A completare il quadro ci sono anche artisti ultra contemporanei come Marlene Dumas, Chantal Joffe e Josh Smith. Questi nomi rappresentano la nuova generazione che spinge oltre i confini tradizionali dell’arte e dialoga con il mercato globale. La loro presenza dà al catalogo un respiro internazionale, aggiornato alle tendenze attuali del collezionismo.
Tra le proposte spicca una selezione rara di sculture.
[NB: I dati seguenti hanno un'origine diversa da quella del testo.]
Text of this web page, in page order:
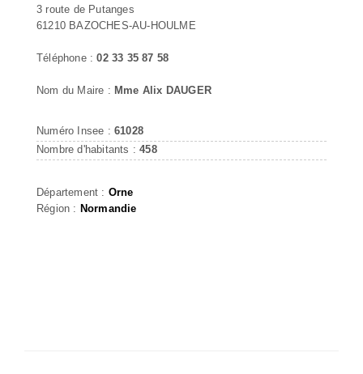
3 route de Putanges
61210 BAZOCHES-AU-HOULME
Téléphone :02 33 35 87 58
Nom du Maire : Mme Alix DAUGER
Numéro Insee : 61028
Nombre d'habitants :458
Département : Orne
Région : Normandie

Tra i nomi più noti Man Ray, Arnaldo Pomodoro, Mauro Staccioli e Paolo Icaro, artisti che hanno segnato la scultura del Novecento con innovazioni formali e tecniche. Particolare attenzione merita Cuore n20 di Jago , presentato per la prima volta in asta con una stima tra 25.000 e 40.000 euro. Realizzata in ceramica smaltata, questa scultura fa parte della serie Apparato Circolatorio, composta da trenta cuori che rappresentano istanti pulsanti della vita. La sua partecipazione a mostre internazionali conferma il valore artistico e la contemporaneità dell’opera.
Le sculture completano un quadro che unisce tradizione e linguaggio contemporaneo, offrendo uno sguardo sulle evoluzioni stilistiche e concettuali nel tempo.
L’appuntamento milanese di Pandolfini si conferma così una tappa fondamentale per chi colleziona o semplicemente ama l’arte, offrendo opere di grande valore e spessore storico. La selezione racconta la ricchezza del patrimonio artistico, spaziando dai grandi maestri del Novecento fino agli artisti più innovativi del presente. Resta da vedere quale sarà la risposta del mercato durante l’asta, che potrebbe segnare nuove rotte e confermare il prestigio dell’arte moderna e contemporanea a Milano.